Data Manager (DM) Utility
Data Manager (DM) is a utility for the users so they could prepare their data for the upload into TimelinePI application. The idea behind DM is that user could combine, transform, cleanse, and sanitize (de-sensitize) his data on his local machine/network before uploading the data to the cloud.
The utility is a local executable file so the user doesn’t need to be concerned about the security of the raw data and internet, etc. The data and the executable all remain on the local machine.
The utility is able to perform the following operations on data:
1) Access multiple data sources including CSV and XLSX files and relational databases.
2) Merge (de-normalize) data from the same or multiple sources
3) Remove records with specific condition such as missing or out of range value
4) Create additional compound fields by concatenating several other fields
5) Perform the basic transformations within a field:
- Trim spaces
- Convert case
- Remove or replace specific substrings
6) Data sanitation:
- Perform one-way hash on a sensitive field
- Perform a name replacement for a fake name
- Replace a string with X first characters
- Encode the string with a password *
7) Save the result into CSV file for review and upload
So there are the following key types of operations:
A) Extract (load) dataset.

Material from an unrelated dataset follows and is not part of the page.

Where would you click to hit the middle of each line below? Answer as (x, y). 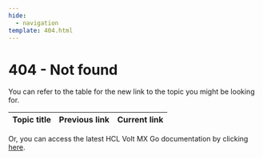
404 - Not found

It include connect to DBMS and perform a query or load a file.
B) Join several datasets into one via the key fields
C) Filter a dataset by a field value
D) Create compound field
E) Transform the field value
F) Generate CSV file
User could perform any sequence of these operations, for example:
a) Connect to DBMS1 and execute a query “SELECT…” to get dataset A.
b) Load file File.csv to get dataset B
c) Trim spaces from field A.f1.
d) Create new field A.f3 by concatenating A.f1 and “space” and A.f2.
e) Join dataset A to B via the key fields A.f3 and B.f1.
f) Hash field A.f4
g) Replace field B.f2 with three characters, like Elk***.
h) Produce CSV file with fields A.f1, A.f2, …, B.f1, B.f2…